Begin with the line containing "news (September 2015)" and end with the last line of the data below; return those lines exactly, and only those.

[Stored data entries]
----

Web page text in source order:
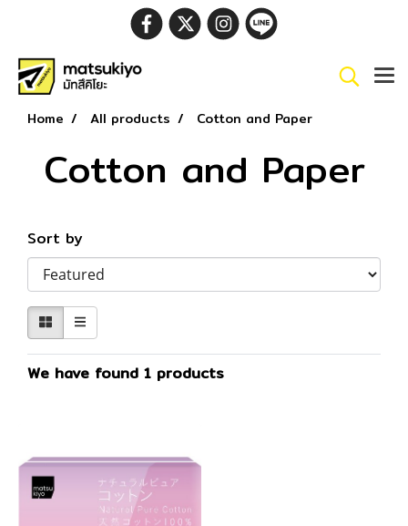
Home All products Cotton and Paper
Cotton and Paper
Sort by
We have found 1 products
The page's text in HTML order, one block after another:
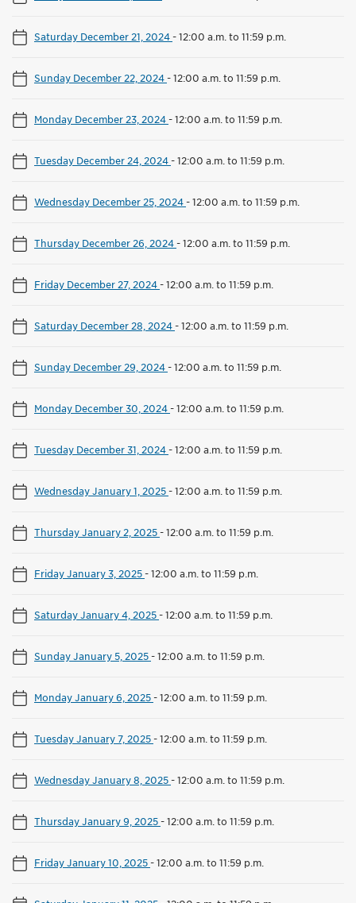
Saturday December 21, 2024-12:00 a.m. to 11:59 p.m.
Sunday December 22, 2024-12:00 a.m. to 11:59 p.m.
Monday December 23, 2024-12:00 a.m. to 11:59 p.m.
Tuesday December 24, 2024-12:00 a.m. to 11:59 p.m.
Wednesday December 25, 2024-12:00 a.m. to 11:59 p.m.
Thursday December 26, 2024-12:00 a.m. to 11:59 p.m.
Friday December 27, 2024-12:00 a.m. to 11:59 p.m.
Saturday December 28, 2024-12:00 a.m. to 11:59 p.m.
Sunday December 29, 2024-12:00 a.m. to 11:59 p.m.
Monday December 30, 2024-12:00 a.m. to 11:59 p.m.
Tuesday December 31, 2024-12:00 a.m. to 11:59 p.m.
Wednesday January 1, 2025-12:00 a.m. to 11:59 p.m.
Thursday January 2, 2025-12:00 a.m. to 11:59 p.m.
Friday January 3, 2025-12:00 a.m. to 11:59 p.m.
Saturday January 4, 2025-12:00 a.m. to 11:59 p.m.
Sunday January 5, 2025-12:00 a.m. to 11:59 p.m.
Monday January 6, 2025-12:00 a.m. to 11:59 p.m.
Tuesday January 7, 2025-12:00 a.m. to 11:59 p.m.
Wednesday January 8, 2025-12:00 a.m. to 11:59 p.m.
Thursday January 9, 2025-12:00 a.m. to 11:59 p.m.
Friday January 10, 2025-12:00 a.m. to 11:59 p.m.
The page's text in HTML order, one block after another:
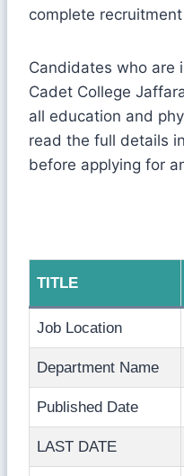
complete
Candidates who are
Cadet College
all education and
read the full details
before applying for
TITLE
Job Location
Department Name
Published Date
LAST DATE
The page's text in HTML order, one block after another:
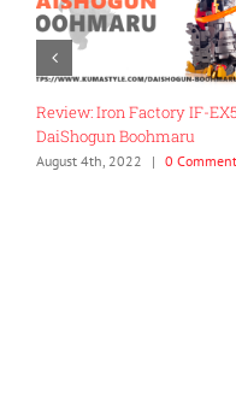
Review: Iron Factory IF-
DaiShogun Boohmaru
August 4th, 2022 | 0
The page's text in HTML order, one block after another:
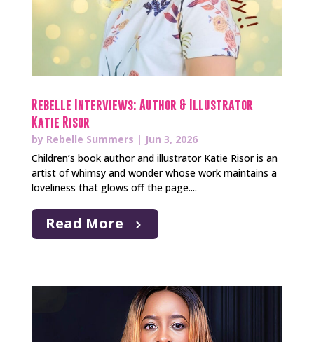
Rebelle Interviews: Author & Illustrator
Katie Risor
by Rebelle Summers | Jun 3, 2026
Children’s book author and illustrator Katie Risor is an
artist of whimsy and wonder whose work maintains a
loveliness that glows off the page....
Read More
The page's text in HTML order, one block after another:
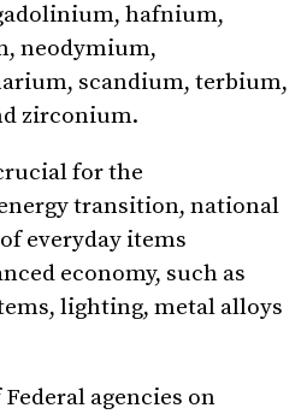
hafnium,
neodymium,
scandium, terbium,
zirconium.
for the
transition, national
everyday items
economy, such as
lighting, metal alloys
agencies on
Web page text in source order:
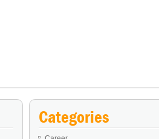
Categories
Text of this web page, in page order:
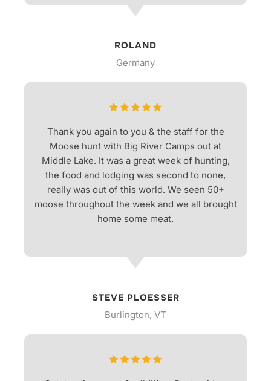
ROLAND
Germany
Thank you again to you & the staff for the
Moose hunt with Big River Camps out at
Middle Lake. It was a great week of hunting,
the food and lodging was second to none,
really was out of this world. We seen 50+
moose throughout the week and we all brought
home some meat.
STEVE PLOESSER
Burlington, VT
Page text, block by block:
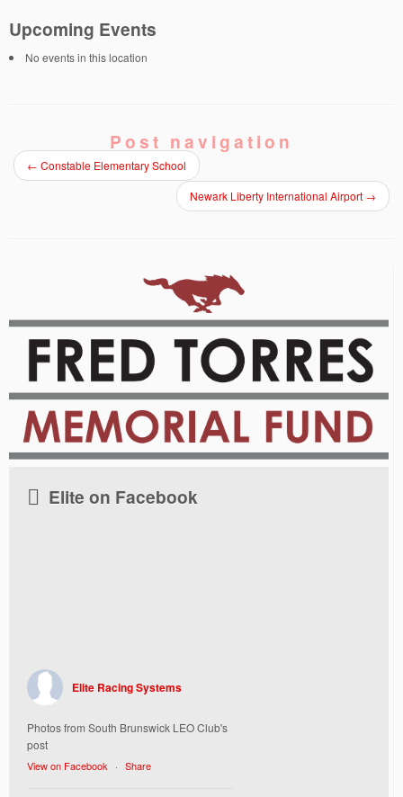
Upcoming Events
No events in this location
Post navigation
← Constable Elementary School
Newark Liberty International Airport →
Elite on Facebook
Elite Racing Systems
Photos from South Brunswick LEO Club's
post
View on Facebook · Share
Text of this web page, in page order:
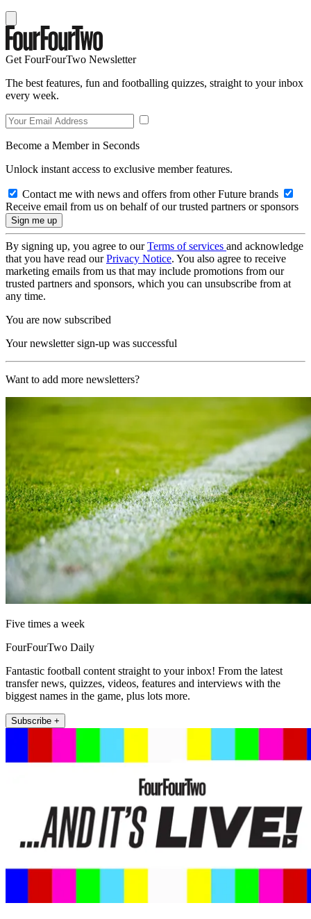
Get FourFourTwo Newsletter
The best features, fun and footballing quizzes, straight to your inbox
every week.
Become a Member in Seconds
Unlock instant access to exclusive member features.
Contact me with news and offers from other Future brands
Receive email from us on behalf of our trusted partners or sponsors
By signing up, you agree to ourTerms of services and acknowledge
that you have read ourPrivacy Notice. You also agree to receive
marketing emails from us that may include promotions from our
trusted partners and sponsors, which you can unsubscribe from at
any time.
You are now subscribed
Your newsletter sign-up was successful
Want to add more newsletters?
Five times a week
FourFourTwo Daily
Fantastic football content straight to your inbox! From the latest
transfer news, quizzes, videos, features and interviews with the
biggest names in the game, plus lots more.
Subscribe +
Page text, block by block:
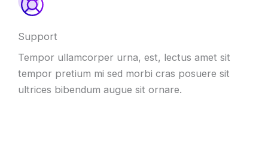
Support
Tempor ullamcorper urna, est, lectus amet sit
tempor pretium mi sed morbi cras posuere sit
ultrices bibendum augue sit ornare.
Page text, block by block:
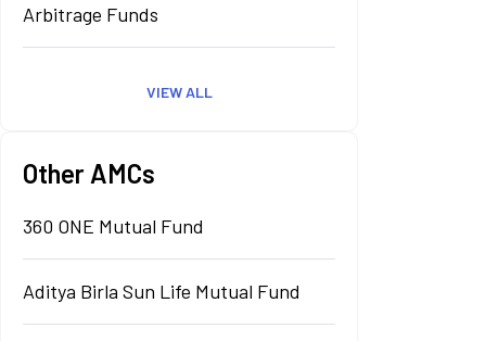
Arbitrage Funds
VIEW ALL
Other AMCs
360 ONE Mutual Fund
Aditya Birla Sun Life Mutual Fund
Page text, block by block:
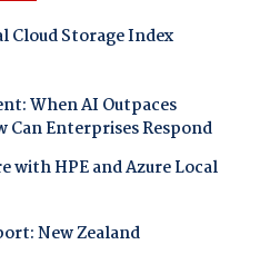
Cloud Storage Index
When AI Outpaces
Can Enterprises Respond
with HPE and Azure Local
New Zealand
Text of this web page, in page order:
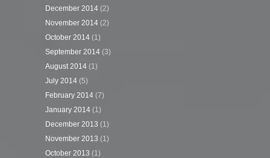
December 2014 (2)
November 2014 (2)
October 2014 (1)
September 2014 (3)
August 2014 (1)
July 2014 (5)
February 2014 (7)
January 2014 (1)
December 2013 (1)
November 2013 (1)
October 2013 (1)
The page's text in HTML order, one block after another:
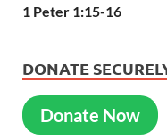
1 Peter 1:15-16
DONATE
Donate Now
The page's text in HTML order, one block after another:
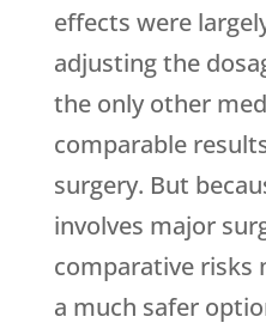
effects were
adjusting the
the only other
comparable
surgery. But
involves major
comparative risks
a much safer
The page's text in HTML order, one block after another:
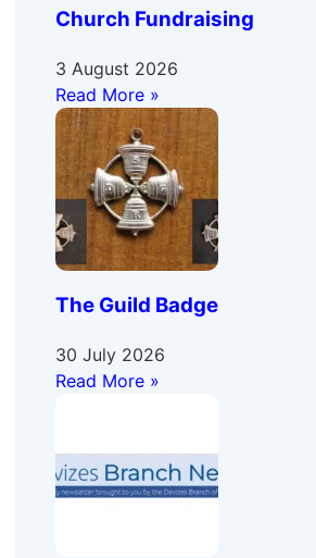
Church Fundraising
3 August 2026
Read More »
The Guild Badge
30 July 2026
Read More »
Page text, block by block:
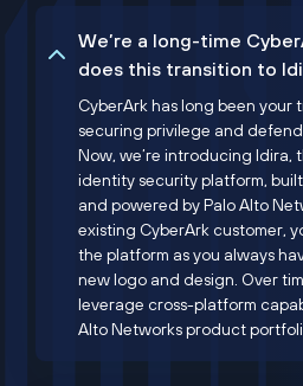
We’re a long-time
does this transition to
CyberArk has long been your
securing privilege and
Now, we’re introducing Idira,
identity security platform,
and powered by Palo Alto
existing CyberArk customer,
the platform as you always
new logo and design. Over
leverage cross-platform
Alto Networks product
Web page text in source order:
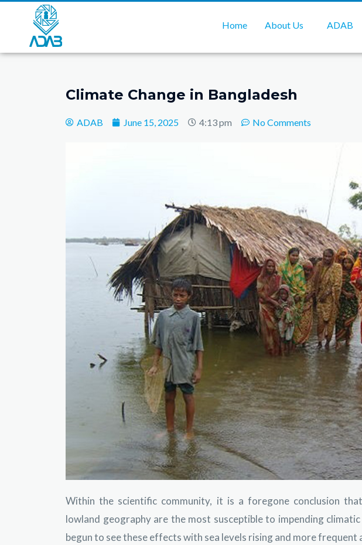
Home About Us ADAB
Climate Change in Bangladesh
ADAB June 15, 2025 4:13 pm No Comments
Within the scientific community, it is a foregone conclusion
lowland geography are the most susceptible to impending
begun to see these effects with sea levels rising and more
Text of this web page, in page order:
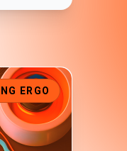
Economic
ERGO
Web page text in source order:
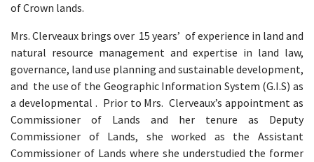
of Crown lands.
Mrs. Clerveaux brings over 15 years’ of experience in land and
natural resource management and expertise in land law,
governance, land use planning and sustainable development,
and the use of the Geographic Information System (G.I.S) as
a developmental . Prior to Mrs. Clerveaux’s appointment as
Commissioner of Lands and her tenure as Deputy
Commissioner of Lands, she worked as the Assistant
Commissioner of Lands where she understudied the former
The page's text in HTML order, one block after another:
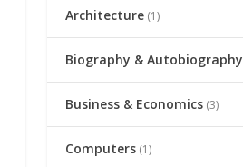
Architecture (1)
Biography & Autobiography
Business & Economics (3)
Computers (1)
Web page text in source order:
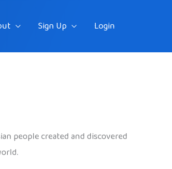
Sign Up Login
people created and discovered
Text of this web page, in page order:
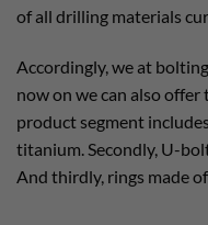
of all drilling materials
Accordingly, we at
now on we can also
product segment
titanium. Secondly, U-
And thirdly, rings made
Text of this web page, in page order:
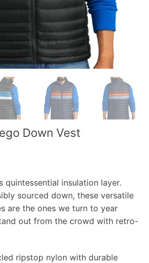
Down Vest
quintessential insulation layer.
sourced down, these versatile
are the ones we turn to year
out from the crowd with retro-
ripstop nylon with durable
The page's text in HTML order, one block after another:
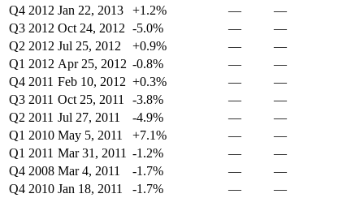
Q4 2012 Jan 22, 2013 +1.2% —
—
Q3 2012 Oct 24, 2012 -5.0% —
—
Q2 2012 Jul 25, 2012 +0.9% —
—
Q1 2012 Apr 25, 2012 -0.8% —
—
Q4 2011 Feb 10, 2012 +0.3% —
—
Q3 2011 Oct 25, 2011 -3.8% —
—
Q2 2011 Jul 27, 2011 -4.9% —
—
Q1 2010 May 5, 2011 +7.1% —
—
Q1 2011 Mar 31, 2011 -1.2% —
—
Q4 2008 Mar 4, 2011 -1.7% —
—
Q4 2010 Jan 18, 2011 -1.7% —
—
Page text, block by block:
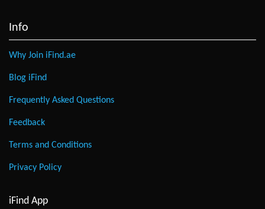
Info
Why Join iFind.ae
Blog iFind
Frequently Asked Questions
Feedback
Terms and Conditions
Privacy Policy
iFind App
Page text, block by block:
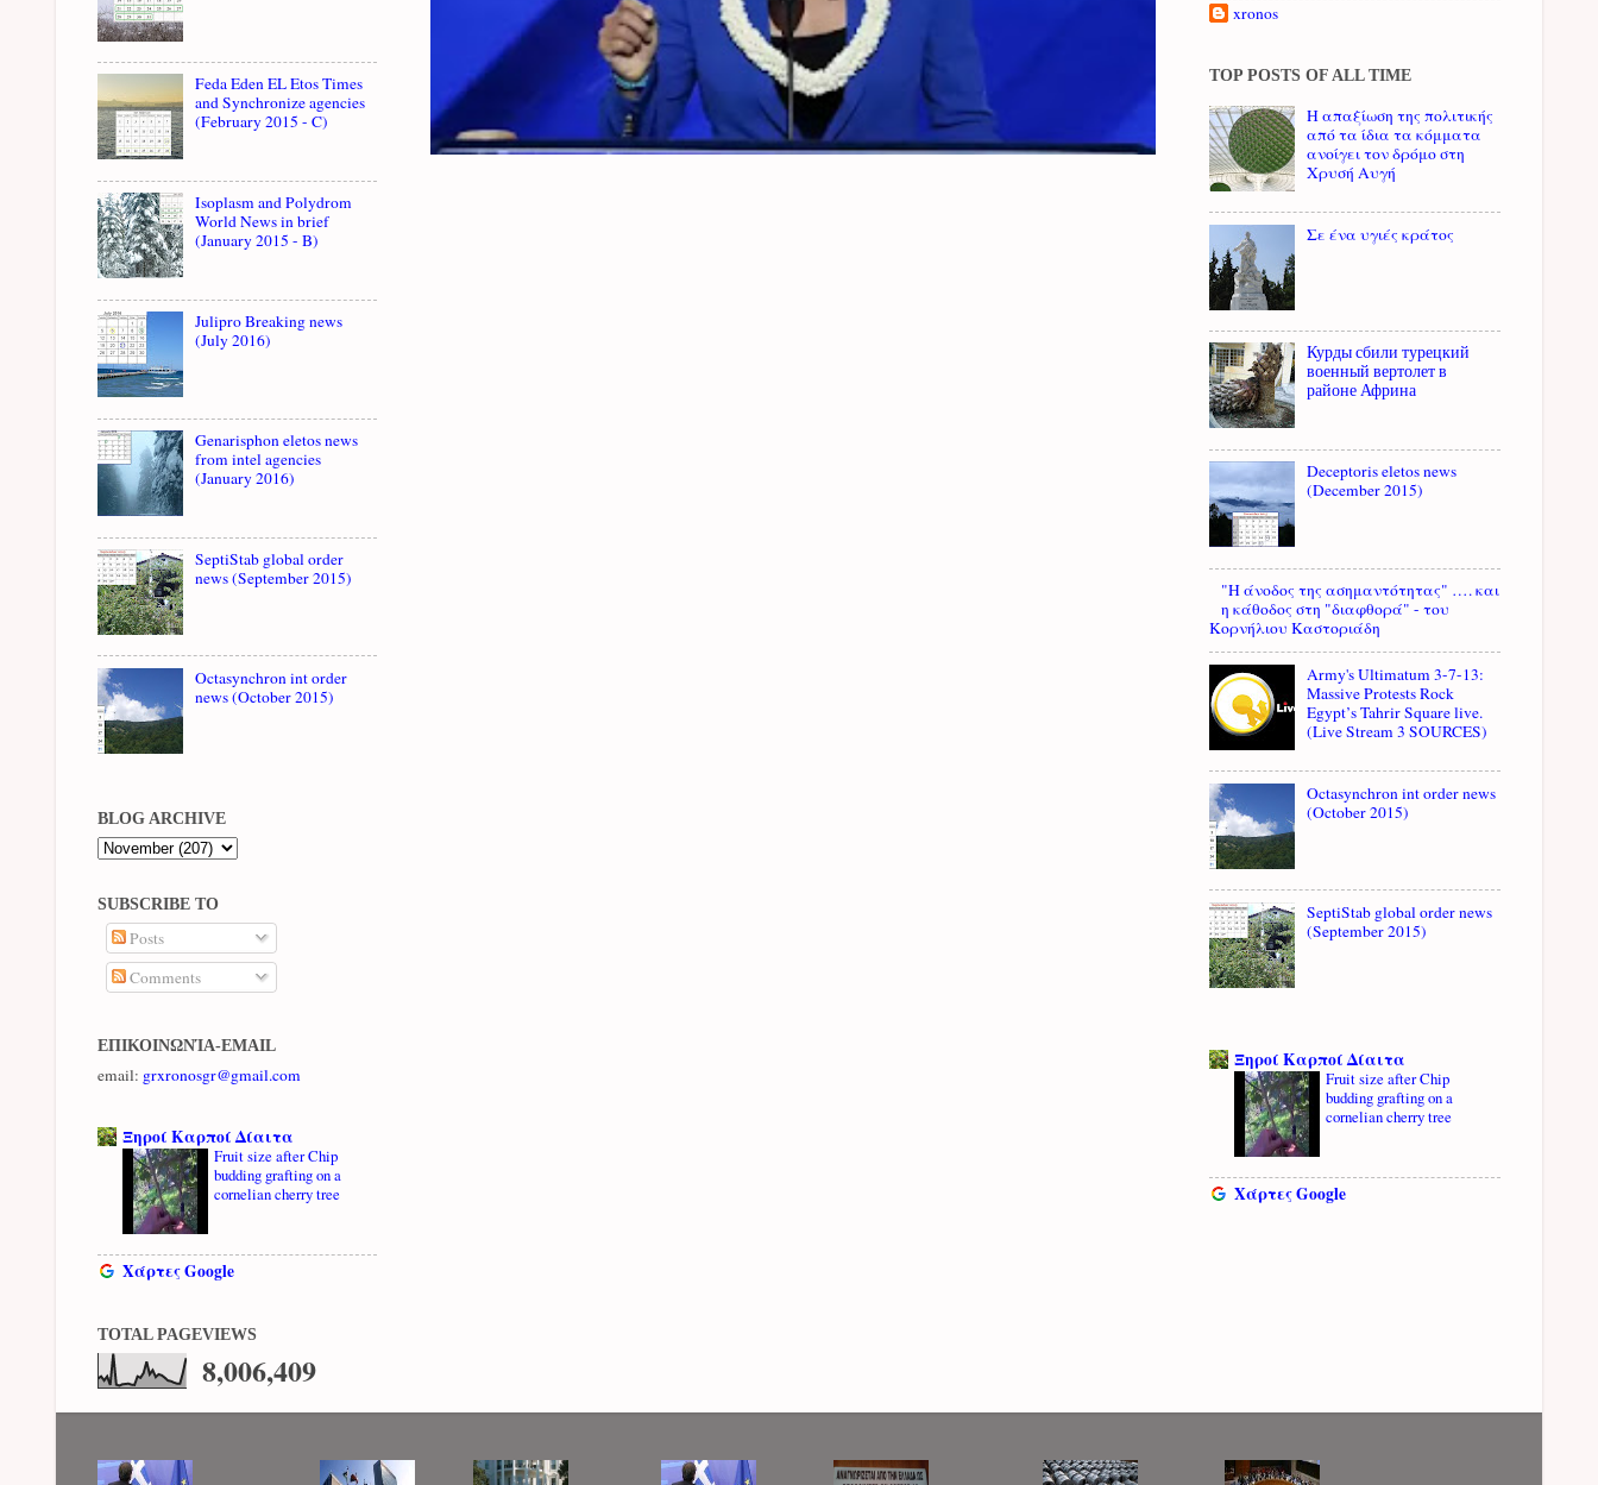
Feda Eden EL Etos Times
and Synchronize agencies
(February 2015 - C)
Isoplasm and Polydrom
World News in brief
(January 2015 - B)
Julipro Breaking news
(July 2016)
Genarisphon eletos news
from intel agencies
(January 2016)
SeptiStab global order
news (September 2015)
Octasynchron int order
news (October 2015)
BLOG ARCHIVE
SUBSCRIBE TO
Posts
Comments
ΕΠΙΚΟΙΝΩΝΊΑ-EMAIL
email: grxronosgr@gmail.com
Ξηροί Καρποί Δίαιτα
Fruit size after Chip
budding grafting on a
cornelian cherry tree
Χάρτες Google
TOTAL PAGEVIEWS
8,006,409
xronos
TOP POSTS OF ALL TIME
Η απαξίωση της πολιτικής
από τα ίδια τα κόμματα
ανοίγει τον δρόμο στη
Χρυσή Αυγή
Σε ένα υγιές κράτος
Курды сбили турецкий
военный вертолет в
районе Африна
Deceptoris eletos news
(December 2015)
"Η άνοδος της ασημαντότητας" …. και
η κάθοδος στη "διαφθορά" - του
Κορνήλιου Καστοριάδη
Army's Ultimatum 3-7-13:
Massive Protests Rock
Egypt’s Tahrir Square live.
(Live Stream 3 SOURCES)
Octasynchron int order news
(October 2015)
SeptiStab global order news
(September 2015)
Ξηροί Καρποί Δίαιτα
Fruit size after Chip
budding grafting on a
cornelian cherry tree
Χάρτες Google

----

### Finished task
news (September 2015)
Octasynchron int order
news (October 2015)
BLOG ARCHIVE
SUBSCRIBE TO
Posts
Comments
ΕΠΙΚΟΙΝΩΝΊΑ-EMAIL
email: grxronosgr@gmail.com
Ξηροί Καρποί Δίαιτα
Fruit size after Chip
budding grafting on a
cornelian cherry tree
Χάρτες Google
TOTAL PAGEVIEWS
8,006,409
xronos
TOP POSTS OF ALL TIME
Η απαξίωση της πολιτικής
από τα ίδια τα κόμματα
ανοίγει τον δρόμο στη
Χρυσή Αυγή
Σε ένα υγιές κράτος
Курды сбили турецкий
военный вертолет в
районе Африна
Deceptoris eletos news
(December 2015)
"Η άνοδος της ασημαντότητας" …. και
η κάθοδος στη "διαφθορά" - του
Κορνήλιου Καστοριάδη
Army's Ultimatum 3-7-13:
Massive Protests Rock
Egypt’s Tahrir Square live.
(Live Stream 3 SOURCES)
Octasynchron int order news
(October 2015)
SeptiStab global order news
(September 2015)
Ξηροί Καρποί Δίαιτα
Fruit size after Chip
budding grafting on a
cornelian cherry tree
Χάρτες Google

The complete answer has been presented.